What is expected | In your reply, repeat every entry exactly and skip over each picture.

Raw data |
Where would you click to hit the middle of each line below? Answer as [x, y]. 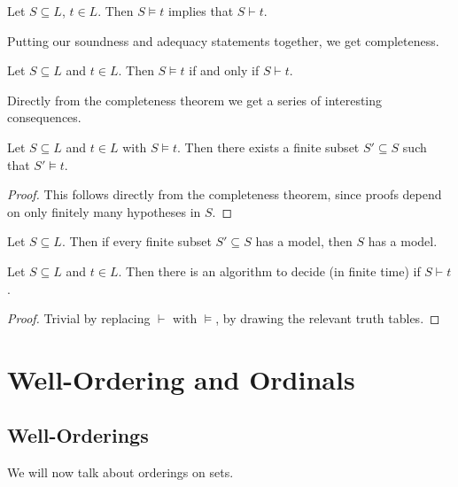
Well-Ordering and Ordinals [181, 379]
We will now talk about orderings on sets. [120, 472]
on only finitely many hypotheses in [104, 211]
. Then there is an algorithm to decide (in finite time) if [269, 271]
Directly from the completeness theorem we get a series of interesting [195, 100]
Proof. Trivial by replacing [79, 318]
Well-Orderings [78, 435]
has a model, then [304, 241]
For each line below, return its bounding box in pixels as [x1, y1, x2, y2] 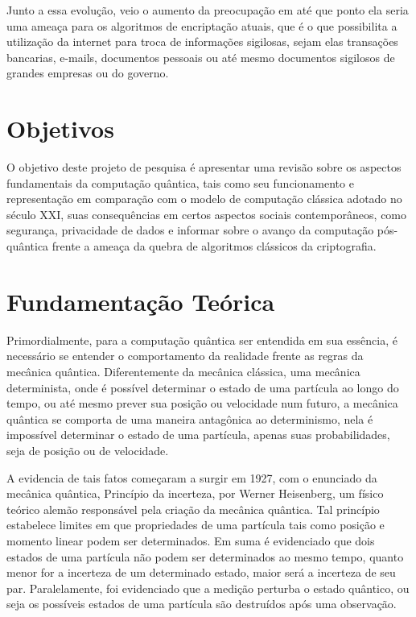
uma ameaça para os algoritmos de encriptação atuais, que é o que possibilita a [6, 17, 397, 34]
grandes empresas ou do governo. [6, 64, 169, 81]
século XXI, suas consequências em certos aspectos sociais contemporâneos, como [6, 205, 407, 222]
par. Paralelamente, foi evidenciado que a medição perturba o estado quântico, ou [6, 579, 410, 596]
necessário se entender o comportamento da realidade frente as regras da [6, 347, 364, 364]
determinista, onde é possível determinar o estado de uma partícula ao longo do [6, 379, 399, 395]
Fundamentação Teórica [6, 284, 275, 317]
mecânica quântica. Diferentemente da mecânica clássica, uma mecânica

Result of this task |
Where would you click to hit the middle of each line below? Answer as [x, y]. 
Well-Ordering and Ordinals [181, 379]
We will now talk about orderings on sets. [120, 472]
on only finitely many hypotheses in [104, 211]
. Then there is an algorithm to decide (in finite time) if [269, 271]
Directly from the completeness theorem we get a series of interesting [195, 100]
Proof. Trivial by replacing [79, 318]
Well-Orderings [78, 435]
has a model, then [304, 241]
For each line below, return its bounding box in pixels as [x1, y1, x2, y2] 
uma ameaça para os algoritmos de encriptação atuais, que é o que possibilita a [6, 17, 397, 34]
grandes empresas ou do governo. [6, 64, 169, 81]
século XXI, suas consequências em certos aspectos sociais contemporâneos, como [6, 205, 407, 222]
par. Paralelamente, foi evidenciado que a medição perturba o estado quântico, ou [6, 579, 410, 596]
necessário se entender o comportamento da realidade frente as regras da [6, 347, 364, 364]
determinista, onde é possível determinar o estado de uma partícula ao longo do [6, 379, 399, 395]
Fundamentação Teórica [6, 284, 275, 317]
mecânica quântica. Diferentemente da mecânica clássica, uma mecânica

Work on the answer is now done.